'Art & Soul: Futura2000' - Waxpoetics Vol. 6 Fall 2003

Brooklyn. Off the avenue. Pale matte military olive, no markings. Custom fabricated buzzer, no digits. Futura Laboratories.
Writer: Alexander Dawson
Photos: Michael Spears
Door opens. Cream pattern on black fisherman emerges. Black print on cream Bathing Ape T-shirt follows. Under the fisherman’s low brim, slightly bowed rectangles frame the eyes of Futura 2000.
He got down with graffiti in ’69, ran with the legends in the ’70s, did canvas work that was shown in “prestigious” art galleries in the ’80s, and smoothly transitioned onto the computer in the ’90s.
Graffiti. Gallery art. Graphic design. Independent creative entities. T-shirts. Web design. Toys. Packaging. Clothing lines. Limited-edition customizations. Wherever the scene lands, this man already has fresh pieces running.
And he keeps it all in perspective with a loving family.
FUTURA speaks with deep respect and love about his family, friends, and life, humbly attributing thirty years of multimedia artistic innovation to being in the right place at the right time.
AD: Why did you start writing graffiti?
F: Probably just following what I perceived was going on.
I don’t think I had a lot of my own direction in the beginning. I’d like to think I changed that in my character, but in the beginning I was pretty much a follower. I was just trying to be part of [graffiti] and define myself through my work with some originality. But I didn’t have any idea of being an artist. I was a member reacting to what a movement was doing.
AD: Was there a first piece you saw around the city that grabbed you?
F: When I was a teenager going to school in New York, on the subway, I’d see writing all the time. Graffiti was on the trains and in the subway stations. It drew me to it as some form of expression. [I] learned to be noticeable but [also] part of this group thing. I liked being on a team.
AD: Who were the first people you got down with?
F: My partner, ALI. A gentleman by the name of Marc Edmonds, who passed away a few years ago. We started a group called the Soul Artists. We had some alliances with people in the Bronx. Our friend CLIFF and MOSES… this is really early ’70s crew and people. We were influenced by people like STAY HIGH, PHASE 2, RIFF 170, NICI 171, FLYNT, NICO, and UGA. All the popular writers of that time were very influential.
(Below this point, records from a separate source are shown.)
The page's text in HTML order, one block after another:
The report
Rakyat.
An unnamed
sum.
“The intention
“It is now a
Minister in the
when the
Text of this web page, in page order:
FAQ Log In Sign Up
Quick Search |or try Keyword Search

They were kids from the street and yet they were famous.
AD: What was the vibe working with these people?
F: My introductory years, before I went in the military, were very different. I was young and experimental. Rules were being made on the fly. When I re-emerged after 1978, I met all of the great writers from that generation. From LEE to SEEN to DONDI, ZEPHYR. Meeting all those guys turned me on to that whole community. In the beginning, I was in awe of the whole experience of being a graffiti writer. I didn’t have a lot of spray paint technique at the time. Even after I came back, I was still the generation of tag artists who just tagged up. With spray paint I wasn’t a good tagger.
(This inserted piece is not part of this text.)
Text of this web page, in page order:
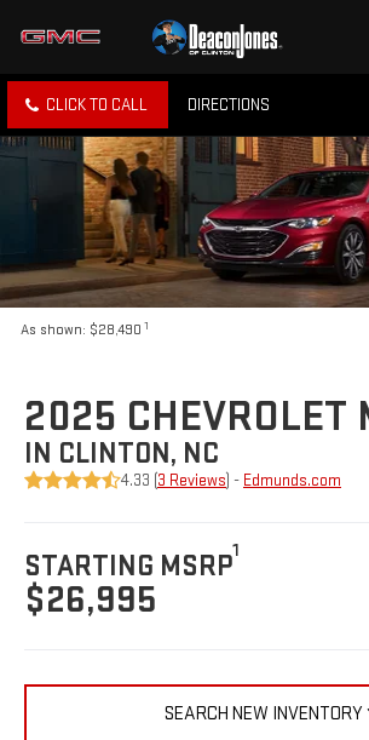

I was a marker specialist at my best. I was really into that part of writing. Writing on the inside of trains. Writing on panels in the stations, whatever. I never saw myself as very good at spray painting. I was just laying back watching a lot. I was pretty low-key at that period and didn’t know about the big thing or didn’t know enough or wasn’t smart enough at that time to figure everything out. I was more in awe of who these guys were. They were way more up than I was. These guys had a portfolio of work that was amazing.
The period in the ’70s, the late ’70s, two different things were coming to the movement. I found myself thinking, I’m not on the level of these other artists. I still thought I was just a writer.